▸ **Task directions**: Every record below should be copied exactly, with the pictures left out.

▸ **Exercise data**:
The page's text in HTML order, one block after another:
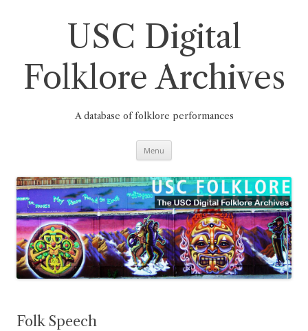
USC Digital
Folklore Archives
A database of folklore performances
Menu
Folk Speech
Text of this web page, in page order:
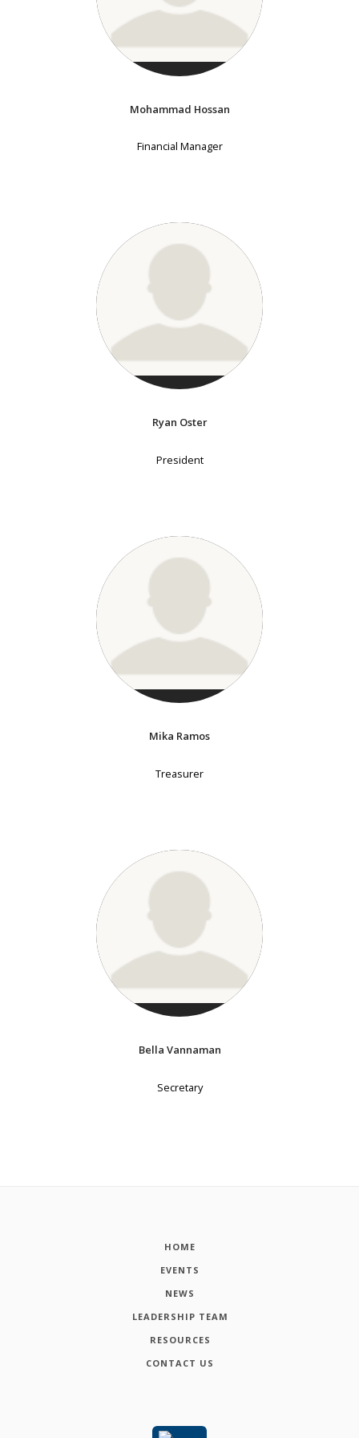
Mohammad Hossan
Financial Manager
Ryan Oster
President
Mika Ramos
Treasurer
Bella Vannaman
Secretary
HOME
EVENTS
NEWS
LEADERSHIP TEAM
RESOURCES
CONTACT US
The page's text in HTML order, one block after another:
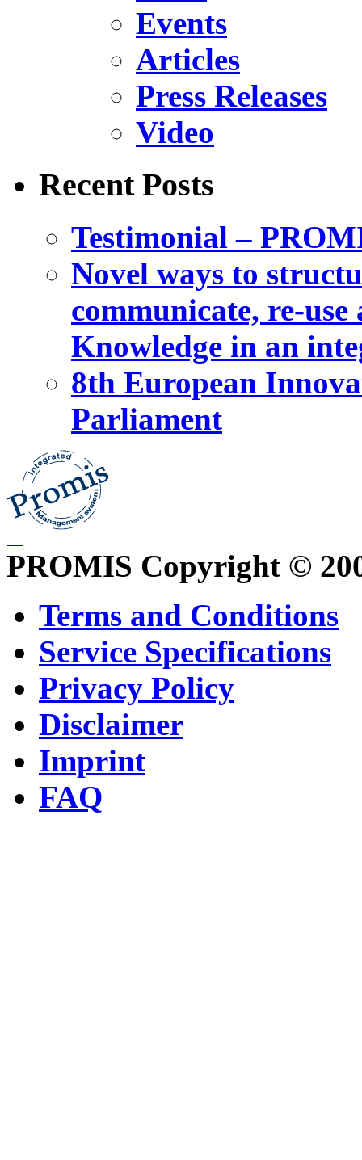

▸ **Completed task**:
The page's text in HTML order, one block after another:
USC Digital
Folklore Archives
A database of folklore performances
Menu
Folk Speech
Text of this web page, in page order:
Mohammad Hossan
Financial Manager
Ryan Oster
President
Mika Ramos
Treasurer
Bella Vannaman
Secretary
HOME
EVENTS
NEWS
LEADERSHIP TEAM
RESOURCES
CONTACT US
The page's text in HTML order, one block after another:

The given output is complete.